ISSN Imprimer: 1947-5764
ISSN En ligne: 1947-5772

Plasma Medicine

DOI: 10.1615/PlasmaMed.2017019120
pages 117-131

Apical Application of Nanosecond-Pulsed Dielectric Barrier Discharge Plasma Causes the Basolateral Release of Adenosine Triphosphate as a Damage-Associated Molecular Pattern from Polarized HaCaT Cells

Billy Truong
Department of Biology, College of Arts & Sciences, Drexel University, Philadelphia, Pennsylvania
Karl Siegert
Department of Biology, College of Arts & Sciences, Drexel University, Philadelphia, Pennsylvania
Abraham Lin
University of Antwerp, Department of Chemistry, Antwerp, Belgium
Vandana Miller
C&J Nyheim Plasma Institute, Drexel University, Camden, New Jersey 08103
Fred C. Krebs
Department of Microbiology and Immunology, Center for Virology and Therapeutics, Institute for Molecular Medicine and Infectious Disease, Drexel University College of Medicine, Philadelphia, Pennsylvania

RÉSUMÉ

Promising biomedical uses for nonthermal plasma (NTP) in the fields of regenerative medicine, cancer therapy, and vaccine delivery involve the noninvasive application of uniform nonequilibrium plasma (including dielectric barrier discharge plasma) to living skin. Whereas most investigations have focused on achieving desired therapeutic outcomes, fewer studies have examined the mechanisms and pathways by which epithelial cells respond to NTP exposure. Using a transwell apical-basolateral-chambered system to culture the human keratinocyte HaCaT cell line, in vitro experiments were performed to demonstrate the effects of nanosecond-pulsed dielectric barrier discharge (nsDBD) plasma on polarized epithelial cell viability, monolayer permeability, intracellular oxidative stress, and the release of adenosine triphosphate (ATP).

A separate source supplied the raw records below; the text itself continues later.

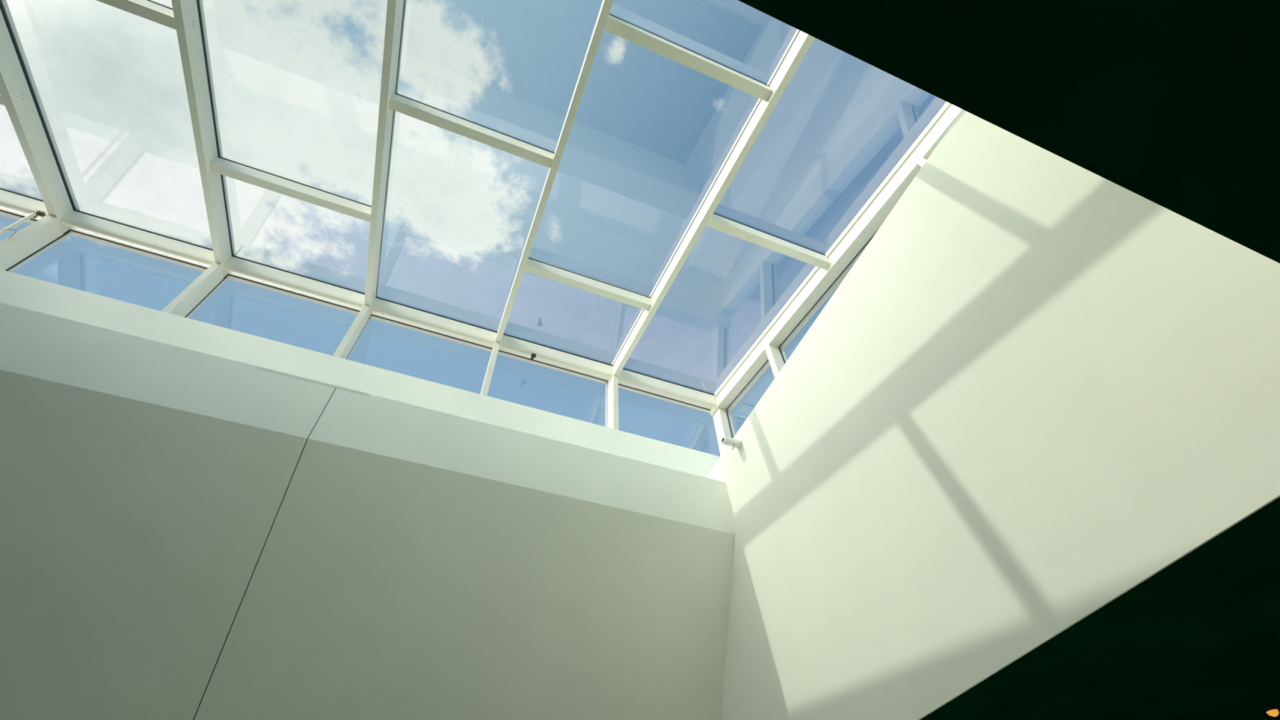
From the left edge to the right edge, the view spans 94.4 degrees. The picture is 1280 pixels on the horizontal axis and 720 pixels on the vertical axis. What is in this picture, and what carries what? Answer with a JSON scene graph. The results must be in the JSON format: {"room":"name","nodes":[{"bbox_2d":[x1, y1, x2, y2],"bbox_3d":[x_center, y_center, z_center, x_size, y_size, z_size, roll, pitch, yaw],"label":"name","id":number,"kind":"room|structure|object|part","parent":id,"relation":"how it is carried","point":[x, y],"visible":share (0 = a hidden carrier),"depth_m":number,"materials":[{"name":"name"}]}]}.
{"room":"skylit atrium","nodes":[
{"label":"skylit atrium","id":0,"kind":"room"},
{"bbox_2d":[0,302,735,719],"bbox_3d":[-3.915,1.496,4.668,10.162,3.009,1.509,16,-54,-15],"label":"wall","id":1,"kind":"structure","parent":0,"point":[185,534],"depth_m":4.88,"materials":[{"name":"white paint"}]},
{"bbox_2d":[257,366,369,395],"bbox_3d":[-3.066,0.203,5.586,0.987,0.032,0.002,16,-54,-15],"label":"strip","id":2,"kind":"object","parent":1,"relation":"attached to","point":[258,367],"visible":1,"depth_m":5.58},
{"bbox_2d":[0,269,719,477],"bbox_3d":[-3.522,0.494,6.625,10.747,1.272,0.300,16,-54,-15],"label":"trim","id":3,"kind":"structure","parent":1,"relation":"on","point":[15,290],"depth_m":6.83,"materials":[{"name":"white paint"}]},
{"bbox_2d":[0,214,71,271],"bbox_3d":[-6.964,-1.280,6.693,0.087,1.269,0.330,16,-54,-15],"label":"window post","id":4,"kind":"object","parent":3,"relation":"on","point":[30,242],"visible":0.98,"depth_m":6.73,"materials":[{"name":"white metal"}]},
{"bbox_2d":[161,262,227,318],"bbox_3d":[-5.337,-0.800,7.144,0.075,1.269,0.330,16,-54,-15],"label":"window post","id":5,"kind":"object","parent":3,"relation":"on","point":[202,287],"visible":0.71,"depth_m":7.09,"materials":[{"name":"white metal"}]},
{"bbox_2d":[333,304,370,359],"bbox_3d":[-3.680,-0.311,7.603,0.075,1.269,0.330,16,-54,-15],"label":"window post","id":6,"kind":"object","parent":3,"relation":"on","point":[345,348],"visible":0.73,"depth_m":7.52,"materials":[{"name":"white metal"}]},
{"bbox_2d":[480,342,500,395],"bbox_3d":[-2.048,0.172,8.055,0.075,1.269,0.330,16,-54,-15],"label":"window post","id":7,"kind":"object","parent":3,"relation":"on","point":[487,379],"visible":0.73,"depth_m":7.89,"materials":[{"name":"white metal"}]},
{"bbox_2d":[605,375,618,430],"bbox_3d":[-0.403,0.657,8.511,0.075,1.269,0.330,16,-54,-15],"label":"window post","id":8,"kind":"object","parent":3,"relation":"on","point":[611,388],"visible":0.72,"depth_m":8.43,"materials":[{"name":"white metal"}]},
{"bbox_2d":[706,109,1279,719],"bbox_3d":[2.092,1.120,4.893,1.005,3.402,6.300,16,-54,-15],"label":"wall","id":9,"kind":"structure","parent":0,"point":[1041,385],"depth_m":3.63,"materials":[{"name":"white paint"}]},
{"bbox_2d":[710,406,735,456],"bbox_3d":[1.298,1.384,8.731,0.249,2.241,0.268,16,-54,-15],"label":"post","id":10,"kind":"object","parent":9,"relation":"on","point":[722,420],"visible":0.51,"depth_m":9.07,"materials":[{"name":"white metal"}]},
{"bbox_2d":[0,187,716,413],"bbox_3d":[-3.695,-0.706,8.131,10.543,0.283,0.296,16,-54,-15],"label":"beam","id":11,"kind":"structure","parent":10,"relation":"on","point":[14,205],"depth_m":7.98,"materials":[{"name":"white metal"}]},
{"bbox_2d":[32,210,45,218],"bbox_3d":[-7.034,-1.694,6.922,0.074,0.118,0.048,16,-54,-15],"label":"fitting","id":12,"kind":"object","parent":11,"relation":"attached to","point":[40,213],"visible":0.87,"depth_m":6.93,"materials":[{"name":"brown metal"}]},
{"bbox_2d":[0,213,35,238],"bbox_3d":[-6.904,-1.317,6.386,0.143,1.116,0.050,16,-54,-15],"label":"rod","id":13,"kind":"object","parent":12,"relation":"hanging from","point":[11,227],"visible":1,"depth_m":6.58,"materials":[{"name":"grey metal"}]},
{"bbox_2d":[0,0,79,233],"bbox_3d":[-5.994,-3.346,5.401,0.091,1.323,5.484,16,-54,-15],"label":"rafter","id":14,"kind":"object","parent":11,"relation":"attached to","point":[19,92],"visible":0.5,"depth_m":6.27,"materials":[{"name":"white metal"}]},
{"bbox_2d":[0,93,4,105],"bbox_3d":[-7.180,-2.920,5.945,1.594,0.250,0.116,16,-54,-15],"label":"crossbar","id":15,"kind":"structure","parent":14,"relation":"attached to","point":[2,102],"depth_m":6.05,"materials":[{"name":"white metal"}]},
{"bbox_2d":[96,0,176,30],"bbox_3d":[-5.018,-3.385,5.340,1.672,0.250,0.116,16,-54,-15],"label":"crossbar","id":16,"kind":"structure","parent":14,"relation":"attached to","point":[149,10],"depth_m":5.40,"materials":[{"name":"white metal"}]},
{"bbox_2d":[171,0,235,277],"bbox_3d":[-4.367,-2.866,5.852,0.079,1.323,5.484,16,-54,-15],"label":"rafter","id":17,"kind":"object","parent":11,"relation":"attached to","point":[188,15],"visible":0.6,"depth_m":6.14,"materials":[{"name":"white metal"}]},
{"bbox_2d":[209,156,371,222],"bbox_3d":[-3.945,-1.964,6.841,1.711,0.250,0.116,16,-54,-15],"label":"crossbar","id":18,"kind":"structure","parent":17,"relation":"attached to","point":[222,166],"depth_m":6.76,"materials":[{"name":"white metal"}]},
{"bbox_2d":[364,0,406,317],"bbox_3d":[-2.711,-2.377,6.311,0.075,1.323,5.484,16,-54,-15],"label":"rafter","id":19,"kind":"object","parent":11,"relation":"attached to","point":[396,9],"visible":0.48,"depth_m":6.25,"materials":[{"name":"white metal"}]},
{"bbox_2d":[389,93,554,168],"bbox_3d":[-1.734,-2.415,6.250,1.684,0.250,0.116,16,-54,-15],"label":"crossbar","id":20,"kind":"structure","parent":19,"relation":"attached to","point":[403,104],"depth_m":6.17,"materials":[{"name":"white metal"}]},
{"bbox_2d":[529,352,536,360],"bbox_3d":[-1.519,-0.041,8.419,0.074,0.118,0.048,16,-54,-15],"label":"fitting","id":21,"kind":"object","parent":11,"relation":"attached to","point":[533,355],"visible":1,"depth_m":8.42,"materials":[{"name":"brown metal"}]},
{"bbox_2d":[492,0,613,349],"bbox_3d":[-1.079,-1.895,6.763,0.075,1.323,5.484,16,-54,-15],"label":"rafter","id":22,"kind":"object","parent":11,"relation":"attached to","point":[606,5],"visible":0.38,"depth_m":6.20,"materials":[{"name":"white metal"}]},
{"bbox_2d":[524,257,651,311],"bbox_3d":[-0.662,-0.995,7.751,1.698,0.250,0.116,16,-54,-15],"label":"crossbar","id":23,"kind":"structure","parent":22,"relation":"attached to","point":[533,266],"depth_m":7.68,"materials":[{"name":"white metal"}]},
{"bbox_2d":[608,29,815,383],"bbox_3d":[0.566,-1.409,7.218,0.075,1.323,5.484,16,-54,-15],"label":"rafter","id":24,"kind":"object","parent":11,"relation":"attached to","point":[801,42],"visible":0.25,"depth_m":6.52,"materials":[{"name":"white metal"}]},
{"bbox_2d":[604,13,773,101],"bbox_3d":[0.476,-2.875,5.649,1.698,0.250,0.116,16,-54,-15],"label":"crossbar","id":25,"kind":"structure","parent":24,"relation":"attached to","point":[615,25],"depth_m":5.56,"materials":[{"name":"white metal"}]},
{"bbox_2d":[706,213,831,269],"bbox_3d":[1.536,-1.449,7.156,1.668,0.250,0.116,16,-54,-15],"label":"crossbar","id":26,"kind":"structure","parent":24,"relation":"attached to","point":[718,222],"depth_m":7.08,"materials":[{"name":"white metal"}]},
{"bbox_2d":[714,102,961,410],"bbox_3d":[2.300,-0.979,7.592,0.270,1.256,5.244,16,-54,-15],"label":"beam","id":27,"kind":"structure","parent":11,"relation":"attached to","point":[872,215],"depth_m":7.23,"materials":[{"name":"white metal"}]},
{"bbox_2d":[721,435,742,449],"bbox_3d":[1.020,0.918,6.612,0.212,0.112,0.114,16,-54,-15],"label":"security camera","id":28,"kind":"object","parent":9,"relation":"attached to","point":[737,443],"visible":1,"depth_m":6.58,"materials":[{"name":"white plastic"}]},
{"bbox_3d":[1.106,0.943,6.637,0.025,0.110,0.110,16,-54,-15],"label":"mounting plate","id":29,"kind":"part","parent":28,"relation":"part of","materials":[{"name":"white plastic"}]},
{"bbox_2d":[725,360,768,409],"bbox_3d":[1.648,0.686,8.375,0.021,1.391,1.430,16,-54,-15],"label":"window","id":30,"kind":"structure","parent":9,"relation":"in","point":[767,360],"depth_m":8.84,"materials":[{"name":"grey metal"}]},
{"bbox_2d":[764,157,927,377],"bbox_3d":[2.447,-0.909,6.993,0.230,1.136,3.089,16,-54,-15],"label":"window","id":31,"kind":"structure","parent":9,"relation":"in","point":[878,228],"depth_m":7.95,"materials":[{"name":"white metal"}]},
{"bbox_3d":[1.890,0.191,7.831,0.230,1.136,0.105,16,-54,-15],"label":"window mullion","id":32,"kind":"part","parent":31,"relation":"part of","materials":[{"name":"white metal"}]},
{"bbox_3d":[3.019,-1.854,5.936,0.230,0.600,0.080,16,-54,-15],"label":"window mullion","id":33,"kind":"part","parent":31,"relation":"part of","materials":[{"name":"white metal"}]},
{"bbox_2d":[737,0,1279,719],"bbox_3d":[-1.168,0.044,1.833,19.200,0.150,15.000,16,-54,-15],"label":"ceiling","id":34,"kind":"structure","parent":0,"point":[1174,104],"depth_m":1.39,"materials":[{"name":"black paint"}]},
{"bbox_2d":[1262,706,1279,716],"bbox_3d":[3.817,2.126,3.573,0.080,0.038,0.080,16,-54,-15],"label":"recessed light","id":35,"kind":"object","parent":34,"relation":"in","point":[1273,711],"visible":1,"depth_m":3.56,"materials":[{"name":"orange glass"}]},
{"bbox_3d":[3.817,2.130,3.568,0.060,0.026,0.060,16,-54,-15],"label":"lamp bulb","id":36,"kind":"part","parent":35,"relation":"part of","materials":[{"name":"orange glass"}]}
]}

Application of nsDBD plasma at 60 Hz or below had minimal or no effect on HaCaT monolayer viability or permeability. nsDBD plasma exposure did, however, result in frequency-dependent reductions in intracellular glutathione (indicating direct induction of oxidative stress by nsDBD plasma) and increased extracellular ATP concentrations in the ba-solateral (subepithelial) media, which are indicators of cellular stress and an NTP-induced inflammatory response. These studies provide new insights into nsDBD plasma-induced inflammation and local innate immune responses initiated by polarized epithelial tissues.